**Task item:**
All of the data below should be written out again exactly.

[[ Input material, beginning ]]

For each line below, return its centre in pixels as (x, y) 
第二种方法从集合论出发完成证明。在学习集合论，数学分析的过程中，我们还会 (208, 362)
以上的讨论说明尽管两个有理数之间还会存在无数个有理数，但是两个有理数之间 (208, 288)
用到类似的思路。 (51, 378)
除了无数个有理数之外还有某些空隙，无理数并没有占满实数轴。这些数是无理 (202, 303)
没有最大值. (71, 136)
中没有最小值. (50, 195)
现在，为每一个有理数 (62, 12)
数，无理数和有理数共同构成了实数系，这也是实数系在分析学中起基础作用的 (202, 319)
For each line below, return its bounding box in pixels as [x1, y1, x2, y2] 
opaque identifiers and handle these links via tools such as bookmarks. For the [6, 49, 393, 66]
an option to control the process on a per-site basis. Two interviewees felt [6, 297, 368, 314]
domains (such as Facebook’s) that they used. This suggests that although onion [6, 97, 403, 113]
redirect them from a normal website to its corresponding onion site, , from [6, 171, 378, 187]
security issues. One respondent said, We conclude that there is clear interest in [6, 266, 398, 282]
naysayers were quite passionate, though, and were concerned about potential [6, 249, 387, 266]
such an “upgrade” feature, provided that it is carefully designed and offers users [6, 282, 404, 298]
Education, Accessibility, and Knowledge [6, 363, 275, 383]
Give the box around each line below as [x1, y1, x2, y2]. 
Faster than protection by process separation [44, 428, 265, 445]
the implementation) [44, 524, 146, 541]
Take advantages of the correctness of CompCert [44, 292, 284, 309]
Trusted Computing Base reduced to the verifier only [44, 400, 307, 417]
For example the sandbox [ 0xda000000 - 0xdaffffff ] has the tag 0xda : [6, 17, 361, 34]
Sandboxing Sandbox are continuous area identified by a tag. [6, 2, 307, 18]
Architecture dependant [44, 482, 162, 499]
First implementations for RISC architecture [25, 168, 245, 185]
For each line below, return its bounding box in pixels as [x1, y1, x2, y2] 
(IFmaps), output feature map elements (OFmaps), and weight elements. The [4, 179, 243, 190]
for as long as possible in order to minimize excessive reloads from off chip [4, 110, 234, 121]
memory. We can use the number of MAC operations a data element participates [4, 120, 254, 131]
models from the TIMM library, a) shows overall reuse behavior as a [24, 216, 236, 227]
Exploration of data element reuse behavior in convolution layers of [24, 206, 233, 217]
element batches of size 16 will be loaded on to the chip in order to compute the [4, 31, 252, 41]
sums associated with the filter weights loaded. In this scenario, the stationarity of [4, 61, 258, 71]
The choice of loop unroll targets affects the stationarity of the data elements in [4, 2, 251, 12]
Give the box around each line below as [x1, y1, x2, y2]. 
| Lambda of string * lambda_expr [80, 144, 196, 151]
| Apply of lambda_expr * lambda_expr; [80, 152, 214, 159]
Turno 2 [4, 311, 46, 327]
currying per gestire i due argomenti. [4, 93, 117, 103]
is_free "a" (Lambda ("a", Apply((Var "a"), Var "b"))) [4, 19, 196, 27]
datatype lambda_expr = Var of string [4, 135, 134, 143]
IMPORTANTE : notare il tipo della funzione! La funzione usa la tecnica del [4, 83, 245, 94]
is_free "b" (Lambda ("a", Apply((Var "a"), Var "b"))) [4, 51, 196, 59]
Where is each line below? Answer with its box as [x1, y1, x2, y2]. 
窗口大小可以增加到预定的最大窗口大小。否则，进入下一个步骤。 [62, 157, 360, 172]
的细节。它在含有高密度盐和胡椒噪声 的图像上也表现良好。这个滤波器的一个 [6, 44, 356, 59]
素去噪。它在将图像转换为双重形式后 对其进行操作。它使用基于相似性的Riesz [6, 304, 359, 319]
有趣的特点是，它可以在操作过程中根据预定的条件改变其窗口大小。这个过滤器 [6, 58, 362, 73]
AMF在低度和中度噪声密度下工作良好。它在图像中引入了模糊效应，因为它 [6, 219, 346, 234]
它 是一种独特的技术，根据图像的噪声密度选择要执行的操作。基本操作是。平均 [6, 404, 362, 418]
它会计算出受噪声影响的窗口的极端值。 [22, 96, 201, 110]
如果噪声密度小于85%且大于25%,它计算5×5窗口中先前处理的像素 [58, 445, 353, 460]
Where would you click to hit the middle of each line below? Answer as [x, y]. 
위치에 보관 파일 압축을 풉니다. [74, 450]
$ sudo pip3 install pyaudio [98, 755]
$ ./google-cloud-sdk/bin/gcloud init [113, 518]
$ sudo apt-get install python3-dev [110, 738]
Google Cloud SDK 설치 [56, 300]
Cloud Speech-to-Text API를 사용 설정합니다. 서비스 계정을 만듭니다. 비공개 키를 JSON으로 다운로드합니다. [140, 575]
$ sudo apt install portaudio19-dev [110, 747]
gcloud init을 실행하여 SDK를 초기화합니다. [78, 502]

[[ Input material, end ]]

**Result of the task:**
For each line below, return its centre in pixels as (x, y) 
第二种方法从集合论出发完成证明。在学习集合论，数学分析的过程中，我们还会 (208, 362)
以上的讨论说明尽管两个有理数之间还会存在无数个有理数，但是两个有理数之间 (208, 288)
用到类似的思路。 (51, 378)
除了无数个有理数之外还有某些空隙，无理数并没有占满实数轴。这些数是无理 (202, 303)
没有最大值. (71, 136)
中没有最小值. (50, 195)
现在，为每一个有理数 (62, 12)
数，无理数和有理数共同构成了实数系，这也是实数系在分析学中起基础作用的 (202, 319)
For each line below, return its bounding box in pixels as [x1, y1, x2, y2] 
opaque identifiers and handle these links via tools such as bookmarks. For the [6, 49, 393, 66]
an option to control the process on a per-site basis. Two interviewees felt [6, 297, 368, 314]
domains (such as Facebook’s) that they used. This suggests that although onion [6, 97, 403, 113]
redirect them from a normal website to its corresponding onion site, , from [6, 171, 378, 187]
security issues. One respondent said, We conclude that there is clear interest in [6, 266, 398, 282]
naysayers were quite passionate, though, and were concerned about potential [6, 249, 387, 266]
such an “upgrade” feature, provided that it is carefully designed and offers users [6, 282, 404, 298]
Education, Accessibility, and Knowledge [6, 363, 275, 383]
Give the box around each line below as [x1, y1, x2, y2]. 
Faster than protection by process separation [44, 428, 265, 445]
the implementation) [44, 524, 146, 541]
Take advantages of the correctness of CompCert [44, 292, 284, 309]
Trusted Computing Base reduced to the verifier only [44, 400, 307, 417]
For example the sandbox [ 0xda000000 - 0xdaffffff ] has the tag 0xda : [6, 17, 361, 34]
Sandboxing Sandbox are continuous area identified by a tag. [6, 2, 307, 18]
Architecture dependant [44, 482, 162, 499]
First implementations for RISC architecture [25, 168, 245, 185]
For each line below, return its bounding box in pixels as [x1, y1, x2, y2] 
(IFmaps), output feature map elements (OFmaps), and weight elements. The [4, 179, 243, 190]
for as long as possible in order to minimize excessive reloads from off chip [4, 110, 234, 121]
memory. We can use the number of MAC operations a data element participates [4, 120, 254, 131]
models from the TIMM library, a) shows overall reuse behavior as a [24, 216, 236, 227]
Exploration of data element reuse behavior in convolution layers of [24, 206, 233, 217]
element batches of size 16 will be loaded on to the chip in order to compute the [4, 31, 252, 41]
sums associated with the filter weights loaded. In this scenario, the stationarity of [4, 61, 258, 71]
The choice of loop unroll targets affects the stationarity of the data elements in [4, 2, 251, 12]
Give the box around each line below as [x1, y1, x2, y2]. 
| Lambda of string * lambda_expr [80, 144, 196, 151]
| Apply of lambda_expr * lambda_expr; [80, 152, 214, 159]
Turno 2 [4, 311, 46, 327]
currying per gestire i due argomenti. [4, 93, 117, 103]
is_free "a" (Lambda ("a", Apply((Var "a"), Var "b"))) [4, 19, 196, 27]
datatype lambda_expr = Var of string [4, 135, 134, 143]
IMPORTANTE : notare il tipo della funzione! La funzione usa la tecnica del [4, 83, 245, 94]
is_free "b" (Lambda ("a", Apply((Var "a"), Var "b"))) [4, 51, 196, 59]
Where is each line below? Answer with its box as [x1, y1, x2, y2]. 
窗口大小可以增加到预定的最大窗口大小。否则，进入下一个步骤。 [62, 157, 360, 172]
的细节。它在含有高密度盐和胡椒噪声 的图像上也表现良好。这个滤波器的一个 [6, 44, 356, 59]
素去噪。它在将图像转换为双重形式后 对其进行操作。它使用基于相似性的Riesz [6, 304, 359, 319]
有趣的特点是，它可以在操作过程中根据预定的条件改变其窗口大小。这个过滤器 [6, 58, 362, 73]
AMF在低度和中度噪声密度下工作良好。它在图像中引入了模糊效应，因为它 [6, 219, 346, 234]
它 是一种独特的技术，根据图像的噪声密度选择要执行的操作。基本操作是。平均 [6, 404, 362, 418]
它会计算出受噪声影响的窗口的极端值。 [22, 96, 201, 110]
如果噪声密度小于85%且大于25%,它计算5×5窗口中先前处理的像素 [58, 445, 353, 460]
Where would you click to hit the middle of each line below? Answer as [x, y]. 
위치에 보관 파일 압축을 풉니다. [74, 450]
$ sudo pip3 install pyaudio [98, 755]
$ ./google-cloud-sdk/bin/gcloud init [113, 518]
$ sudo apt-get install python3-dev [110, 738]
Google Cloud SDK 설치 [56, 300]
Cloud Speech-to-Text API를 사용 설정합니다. 서비스 계정을 만듭니다. 비공개 키를 JSON으로 다운로드합니다. [140, 575]
$ sudo apt install portaudio19-dev [110, 747]
gcloud init을 실행하여 SDK를 초기화합니다. [78, 502]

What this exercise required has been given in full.